I'm speaking on this topic on Saturday at ASCO, but there's no resolution on this topic. There hasn't yet been a study to clarify whether targeted therapies should be continued beyond progression and whether concurrent therapy should be preferred over possibly switching to chemo and then possibly going back to the targeted therapy later.

-Dr. West

stefano
Posts: 10

I am at cycle 11 of Alimta, along with 100 mg of Tarceva. Outside of an initial spike in my ALS and ALT s' I am at a stable state.I have taken Tarceva for almost 3 1/2 years and had slight progression 1 year ago. After upping my Tarceva doasage to 150 mgs there was still some mild progression therefore the addition of Alimta, 1004 mg. every three weeks. My oncologist from Winston Salem is pleased with the response.

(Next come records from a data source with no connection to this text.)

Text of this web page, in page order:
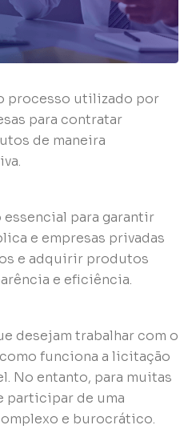
processo utilizado por
para contratar
de maneira
para garantir
e empresas privadas
e adquirir produtos
e eficiência.
desejam trabalhar com o
funciona a licitação
No entanto, para muitas
participar de uma
e burocrático.
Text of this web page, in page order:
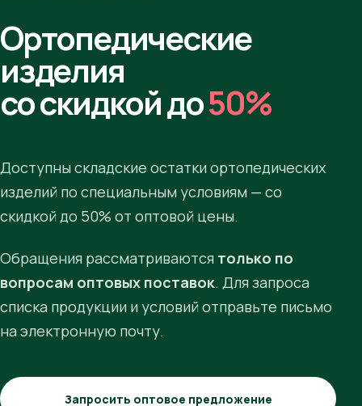
Ортопедические
изделия
со скидкой до50%
Доступны складские остатки ортопедических
изделий по специальным условиям — со
скидкой до 50% от оптовой цены.
Обращения рассматриваются только по
вопросам оптовых поставок. Для запроса
списка продукции и условий отправьте письмо
на электронную почту.
Запросить оптовое предложение
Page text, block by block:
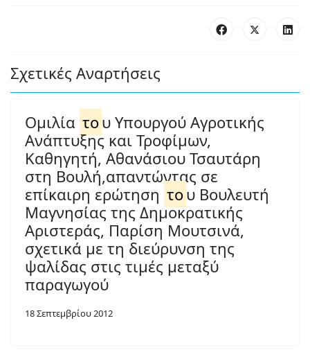
Σχετικές Αναρτήσεις
Ομιλία το υ Υπουργού Αγροτικής
Ανάπτυξης και Τροφίμων,
Καθηγητή, Αθανάσιου Τσαυτάρη
στη Βουλή,απαντώντας σε
επίκαιρη ερώτηση το υ Βουλευτή
Μαγνησίας της Δημοκρατικής
Αριστεράς, Παρίση Μουτσινά,
σχετικά με τη διεύρυνση της
ψαλίδας στις τιμές μεταξύ
παραγωγού
18 Σεπτεμβρίου 2012
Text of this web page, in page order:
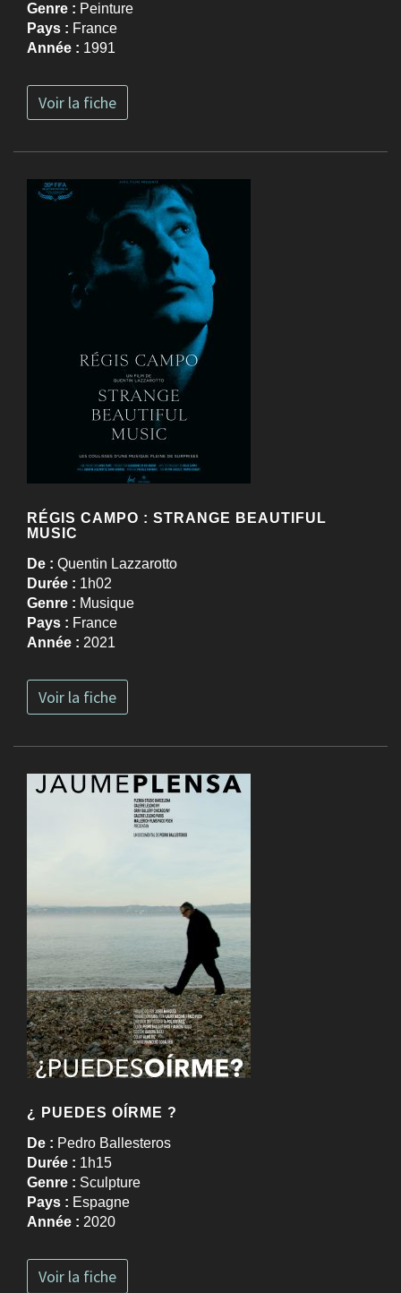
Genre : Peinture
Pays : France
Année : 1991
Voir la fiche
RÉGIS CAMPO : STRANGE BEAUTIFUL
MUSIC
De : Quentin Lazzarotto
Durée : 1h02
Genre : Musique
Pays : France
Année : 2021
Voir la fiche
¿ PUEDES OÍRME ?
De : Pedro Ballesteros
Durée : 1h15
Genre : Sculpture
Pays : Espagne
Année : 2020
Voir la fiche

Stefano, NSCLC contained mets to lungs, 3 1/2 years after DX.

certain spring
Posts: 762

Yes - changing or stopping. I am not sure Alimta would be useful for me as I have a squamous tumour. And, sadly, the progression is far from mild. But it is nice to hear of other people doing well! All best.

judys
Posts: 74

Certain spring - Like everyone else, I've been so sorry to read your recent news. We each have such different issues and react to things so differently that what works for one person doesn't for another, but I wanted to mention taxotere. I see that you turned it down before. I'm laying in a bed now waiting for my 6th (total of twelve overall) taxotere infusion. I do really quite well through 4 treatments but seem to get fatigued and sprout red watery eyes as I hit 5/6. Again I know that I don't have the struggles you are having but when I heard from a LC specialist that they are finding EGFR mutants tend to do well on taxotere, I'm more motivated to keep returning for more. I scan near the end of June and am planning on a break, probably eventually trying Tarceva again but I'll also be willing to return to taxotere if it continues to keep me relatively stable. Just a thought to maybe run by your drs.
Wishing you the best.

Dr West
Posts: 4735

Apologies for hijacking the thread, but I just wanted to comment to certain spring. Beyond anti-PD1 immunotherapy that has worked so well for quite a few people with squamous NSCLC, perhaps there might be a value in Abraxane (nab-paclitaxel), which has some (modest) evidence of particular efficacy in squamous NSCLC. I've also been impressed with how it has worked in several of my patients, particularly those with squamous NSCLC -- albeit still a small number of patients overall.